### Task objective
Please keep the images out and set down the data exactly as given.

Collected data:

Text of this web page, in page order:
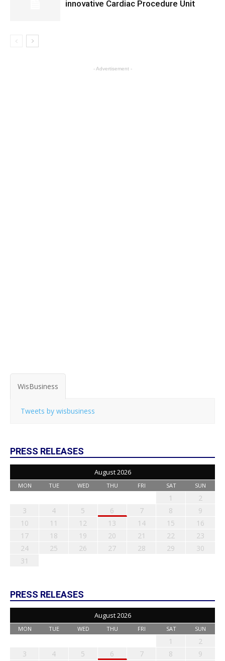
innovative Cardiac Procedure Unit
- Advertisement -
WisBusiness
Tweets by wisbusiness
PRESS RELEASES
August 2026
MON TUE WED THU FRI SAT SUN
1
2
3
4 5 6 7 8
9
10
11 12 13 14 15
16
17
18 19 20 21 22
23
24
25 26 27 28 29
30
31
PRESS RELEASES
August 2026
MON TUE WED THU FRI SAT SUN
1
2
3
4 5 6 7 8
9
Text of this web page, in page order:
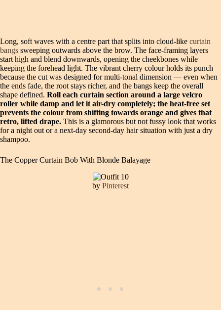
Long, soft waves with a centre part that splits into cloud-like curtain
bangs sweeping outwards above the brow. The face-framing layers
start high and blend downwards, opening the cheekbones while
keeping the forehead light. The vibrant cherry colour holds its punch
because the cut was designed for multi-tonal dimension — even when
the ends fade, the root stays richer, and the bangs keep the overall
shape defined. Roll each curtain section around a large velcro
roller while damp and let it air-dry completely; the heat-free set
prevents the colour from shifting towards orange and gives that
retro, lifted drape. This is a glamorous but not fussy look that works
for a night out or a next-day second-day hair situation with just a dry
shampoo.
The Copper Curtain Bob With Blonde Balayage
by Pinterest
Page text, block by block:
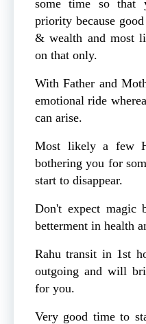
some time so that
priority because
& wealth and most
on that only.
With Father and
emotional ride
can arise.
Most likely a few
bothering you for
start to disappear.
Don't expect magic
betterment in health
Rahu transit in 1st
outgoing and will
for you.
Very good time to
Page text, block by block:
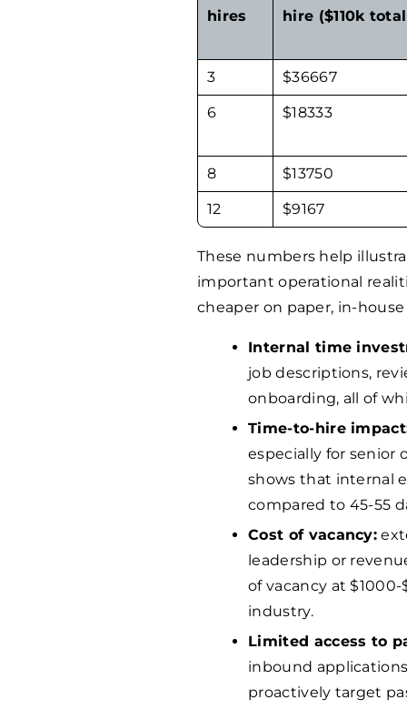
hires
hire ($110k
3 $36667
6 $18333
8 $13750
12 $9167
These numbers help
important operational
cheaper on paper, in-
Internal time
job descriptions,
onboarding, all of
Time-to-hire
especially for senior
shows that internal
compared to 45-55
Cost of vacancy:
leadership or
of vacancy at $1000-
industry.
Limited access to
inbound
proactively target
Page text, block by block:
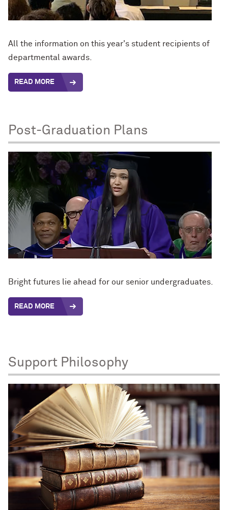
All the information on this year's student recipients of
departmental awards.
READ MORE
Post-Graduation Plans
Bright futures lie ahead for our senior undergraduates.
READ MORE
Support Philosophy
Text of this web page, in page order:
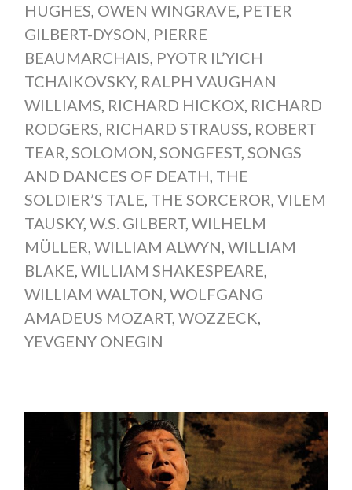
HUGHES, OWEN WINGRAVE, PETER
GILBERT-DYSON, PIERRE
BEAUMARCHAIS, PYOTR IL’YICH
TCHAIKOVSKY, RALPH VAUGHAN
WILLIAMS, RICHARD HICKOX, RICHARD
RODGERS, RICHARD STRAUSS, ROBERT
TEAR, SOLOMON, SONGFEST, SONGS
AND DANCES OF DEATH, THE
SOLDIER’S TALE, THE SORCEROR, VILEM
TAUSKY, W.S. GILBERT, WILHELM
MÜLLER, WILLIAM ALWYN, WILLIAM
BLAKE, WILLIAM SHAKESPEARE,
WILLIAM WALTON, WOLFGANG
AMADEUS MOZART, WOZZECK,
YEVGENY ONEGIN
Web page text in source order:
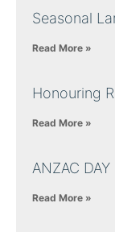
Seasonal
Read More »
Honouring
Read More »
ANZAC
Read More »
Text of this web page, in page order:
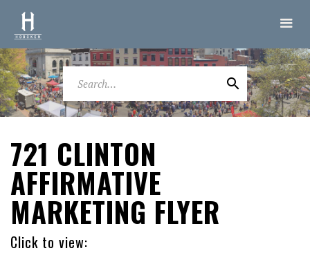
721 CLINTON
AFFIRMATIVE
MARKETING FLYER
Click to view:
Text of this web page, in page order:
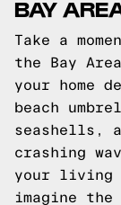
BAY
Take a
the Bay
your home
beach
seashells,
crashing
your living
imagine the
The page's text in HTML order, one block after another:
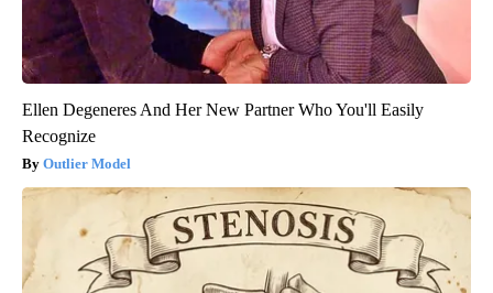
Ellen Degeneres And Her New Partner Who You'll Easily
Recognize
Outlier Model
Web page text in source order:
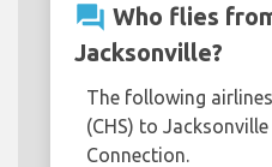
question_answer Who flies
Jacksonville?
The following
(CHS) to
Connection.
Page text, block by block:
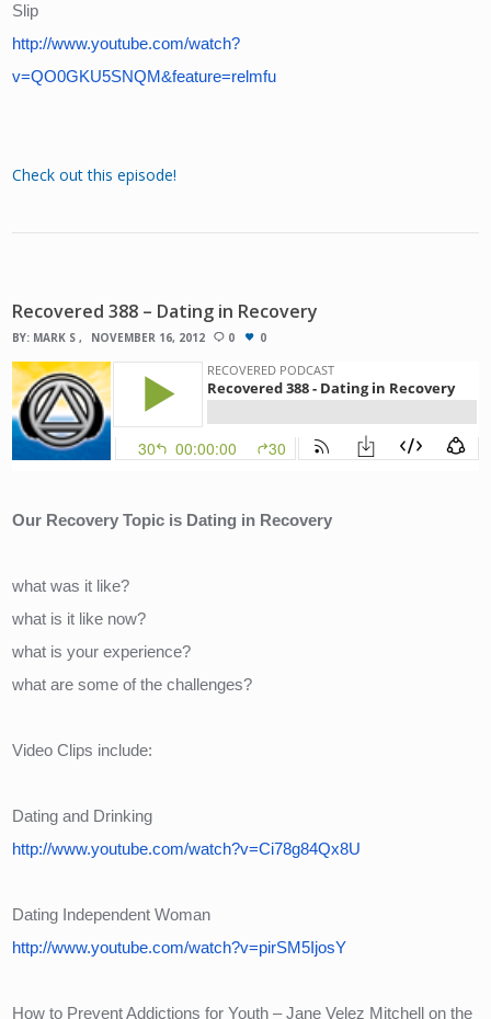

### Written answer
Text of this web page, in page order:
innovative Cardiac Procedure Unit
- Advertisement -
WisBusiness
Tweets by wisbusiness
PRESS RELEASES
August 2026
MON TUE WED THU FRI SAT SUN
1
2
3
4 5 6 7 8
9
10
11 12 13 14 15
16
17
18 19 20 21 22
23
24
25 26 27 28 29
30
31
PRESS RELEASES
August 2026
MON TUE WED THU FRI SAT SUN
1
2
3
4 5 6 7 8
9
Text of this web page, in page order:
Long, soft waves with a centre part that splits into cloud-like curtain
bangs sweeping outwards above the brow. The face-framing layers
start high and blend downwards, opening the cheekbones while
keeping the forehead light. The vibrant cherry colour holds its punch
because the cut was designed for multi-tonal dimension — even when
the ends fade, the root stays richer, and the bangs keep the overall
shape defined. Roll each curtain section around a large velcro
roller while damp and let it air-dry completely; the heat-free set
prevents the colour from shifting towards orange and gives that
retro, lifted drape. This is a glamorous but not fussy look that works
for a night out or a next-day second-day hair situation with just a dry
shampoo.
The Copper Curtain Bob With Blonde Balayage
by Pinterest
Page text, block by block:
some time so that
priority because
& wealth and most
on that only.
With Father and
emotional ride
can arise.
Most likely a few
bothering you for
start to disappear.
Don't expect magic
betterment in health
Rahu transit in 1st
outgoing and will
for you.
Very good time to
Page text, block by block:
hires
hire ($110k
3 $36667
6 $18333
8 $13750
12 $9167
These numbers help
important operational
cheaper on paper, in-
Internal time
job descriptions,
onboarding, all of
Time-to-hire
especially for senior
shows that internal
compared to 45-55
Cost of vacancy:
leadership or
of vacancy at $1000-
industry.
Limited access to
inbound
proactively target
Page text, block by block:
All the information on this year's student recipients of
departmental awards.
READ MORE
Post-Graduation Plans
Bright futures lie ahead for our senior undergraduates.
READ MORE
Support Philosophy
Text of this web page, in page order:
HUGHES, OWEN WINGRAVE, PETER
GILBERT-DYSON, PIERRE
BEAUMARCHAIS, PYOTR IL’YICH
TCHAIKOVSKY, RALPH VAUGHAN
WILLIAMS, RICHARD HICKOX, RICHARD
RODGERS, RICHARD STRAUSS, ROBERT
TEAR, SOLOMON, SONGFEST, SONGS
AND DANCES OF DEATH, THE
SOLDIER’S TALE, THE SORCEROR, VILEM
TAUSKY, W.S. GILBERT, WILHELM
MÜLLER, WILLIAM ALWYN, WILLIAM
BLAKE, WILLIAM SHAKESPEARE,
WILLIAM WALTON, WOLFGANG
AMADEUS MOZART, WOZZECK,
YEVGENY ONEGIN
Web page text in source order:
Seasonal
Read More »
Honouring
Read More »
ANZAC
Read More »
Text of this web page, in page order:
721 CLINTON
AFFIRMATIVE
MARKETING FLYER
Click to view:
Text of this web page, in page order:
BAY
Take a
the Bay
your home
beach
seashells,
crashing
your living
imagine the
The page's text in HTML order, one block after another:
Ellen Degeneres And Her New Partner Who You'll Easily
Recognize
Outlier Model
Web page text in source order:
question_answer Who flies
Jacksonville?
The following
(CHS) to
Connection.
Page text, block by block:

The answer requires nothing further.